• What this task involves: Give back the line that contains "Transportation: Solar PV" and every following line, exactly as they appear, through the end of the data.

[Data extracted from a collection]
* * * * * * *
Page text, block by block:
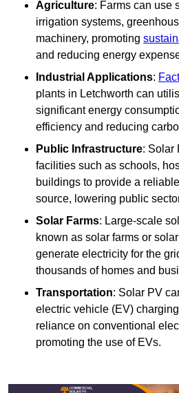
Agriculture: Farms can use
irrigation systems,
machinery, promoting
and reducing energy
Industrial Applications:
plants in Letchworth can
significant energy
efficiency and reducing
Public Infrastructure: Solar
facilities such as schools,
buildings to provide a
source, lowering public
Solar Farms: Large-scale
known as solar farms or
generate electricity for the
thousands of homes and
Transportation: Solar PV
electric vehicle (EV)
reliance on conventional
promoting the use of EVs.
* * * * * * *
• Reply:
Transportation: Solar PV
electric vehicle (EV)
reliance on conventional
promoting the use of EVs.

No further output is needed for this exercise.